Friday, September 25, 2020

Raising Voices: Amethyst Heels

Today sees the beginning of a new series of guest posts here on Fuggled, which I am calling "Raising Voices". The aim of this series is to amplify, as much as this blog can do, the voices of people in the beer world who come from communities that are under-represented in the mainstream of beer communications, such as people of colour and LGBT.

I very much believe that beer is the people's drink and as such is open to all, regardless of background. Yet, so often the voices we hear talking about beer are very much like me, white, financially middle to upper middle class, straight, and male. Being the people's drink, the beer community should be intrinsically diverse and inclusive, and such diversity reflected in the media we produce.

Today's post is by Ruvani de Silva or the Craft Beer Amethyst site, and perhaps better known by her Twitter handle "Amethyst Heels", so to avoid waffling on, I hand over to her...


When I walked into my very first Great British Beer Festival at London’s Earl’s Court back in August 2005, I (rather obviously) had no idea that fifteen years later I would be a beer writer, beer nerd, beer traveller and beer advocate. If I had known, however, I would not have been at all surprised to hear that I would be one of the only South Asian voices in the industry. 

Back in 2005 I liked beer, but was honestly a bit more of a wine gal. Walking into Earl’s Court that day, something began to change. That huge cavernous space, not a pretty events arena by anybody’s estimation, but so alive and buzzing with the hubbub of beer nerds poised over their programmes, clamouring at each of the endless progression of bars, full of questions, specifications, speaking - or so it felt – their own language. I was fascinated. I wanted to be on the inside, to learn how to navigate this enormous room full of more beer, more types of beer, more breweries than I could ever have imagined could exist in the geographical confines of Great Britain.
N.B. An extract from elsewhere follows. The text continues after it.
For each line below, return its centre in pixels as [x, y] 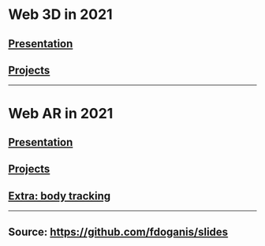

Unusually for a South Asian second-generation immigrant of my age, I grew up, while not exactly in the countryside, also not very far from it either. In smallish town that I hail from, cask beer was the norm, much of it brewed locally, and I’ve always enjoyed the taste of Milds and Bitters, those cheeky sips sneaked out of the top of my dad’s pint glass. Lagers were frowned upon as ‘foreign muck’ – a young person’s drink, and as a young person I was more than happy to fall into that particular stereotype, but the nuance, the variety, the excitement of cask ale, drew me back. I began to investigate cask options from pub to pub, note flavours, styles and breweries. I began to have my favourites. GBBF became a fixture in my calendar, and I began attending other CAMRA (Campaign for Real Ale) festivals and events around London, eventually becoming a paid-up member and volunteer. I loved the element of exploration, getting to know different styles well and becoming discerning, ie a bit of a nerd, the same way I had with wine. And yes, I liked surprising people. Bartenders, friends, colleagues, men in general and sometimes women too. No one expects the brown girl to order a pint of cask, still less do they expect her to be able to talk knowledgeably about it. Being unusual, unpredictable and informed in a world where people are constantly making assumptions about you based on how you look is fun and it’s empowering (to me at least). There’s a satisfaction, a sheer fuck-you-you-don’t-know-me at play. Yes, I do want a pint. Yes, it is for me. No, I don’t need you to steer me towards a beverage you consider more appropriate for me to drink, and please, please don’t try to tell me that I’ll find it much too bitter, or worse, too boozy. This one is a particularly fun kicker with craft beer.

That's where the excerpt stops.